● **Aim of the exercise**
Retype, exactly and only, each line from the one containing "muito desiludida com" to the end of the records below.

----- Entries supplied -----

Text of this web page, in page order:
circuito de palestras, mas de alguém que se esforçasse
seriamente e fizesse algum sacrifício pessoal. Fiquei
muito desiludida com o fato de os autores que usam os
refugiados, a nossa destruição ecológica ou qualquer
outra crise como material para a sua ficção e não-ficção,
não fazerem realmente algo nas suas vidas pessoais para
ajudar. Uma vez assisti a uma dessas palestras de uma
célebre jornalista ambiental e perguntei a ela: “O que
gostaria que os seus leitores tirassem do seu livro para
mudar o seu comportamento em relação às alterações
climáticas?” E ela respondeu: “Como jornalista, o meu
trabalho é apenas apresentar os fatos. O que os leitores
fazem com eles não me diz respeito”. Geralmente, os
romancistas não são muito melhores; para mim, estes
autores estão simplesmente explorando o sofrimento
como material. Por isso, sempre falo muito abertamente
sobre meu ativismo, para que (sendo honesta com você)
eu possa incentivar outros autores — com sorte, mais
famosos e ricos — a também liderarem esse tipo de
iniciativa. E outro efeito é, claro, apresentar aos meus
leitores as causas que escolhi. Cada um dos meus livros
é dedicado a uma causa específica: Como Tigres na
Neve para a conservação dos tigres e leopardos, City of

-----

● **Answer to the exercise**
muito desiludida com o fato de os autores que usam os
refugiados, a nossa destruição ecológica ou qualquer
outra crise como material para a sua ficção e não-ficção,
não fazerem realmente algo nas suas vidas pessoais para
ajudar. Uma vez assisti a uma dessas palestras de uma
célebre jornalista ambiental e perguntei a ela: “O que
gostaria que os seus leitores tirassem do seu livro para
mudar o seu comportamento em relação às alterações
climáticas?” E ela respondeu: “Como jornalista, o meu
trabalho é apenas apresentar os fatos. O que os leitores
fazem com eles não me diz respeito”. Geralmente, os
romancistas não são muito melhores; para mim, estes
autores estão simplesmente explorando o sofrimento
como material. Por isso, sempre falo muito abertamente
sobre meu ativismo, para que (sendo honesta com você)
eu possa incentivar outros autores — com sorte, mais
famosos e ricos — a também liderarem esse tipo de
iniciativa. E outro efeito é, claro, apresentar aos meus
leitores as causas que escolhi. Cada um dos meus livros
é dedicado a uma causa específica: Como Tigres na
Neve para a conservação dos tigres e leopardos, City of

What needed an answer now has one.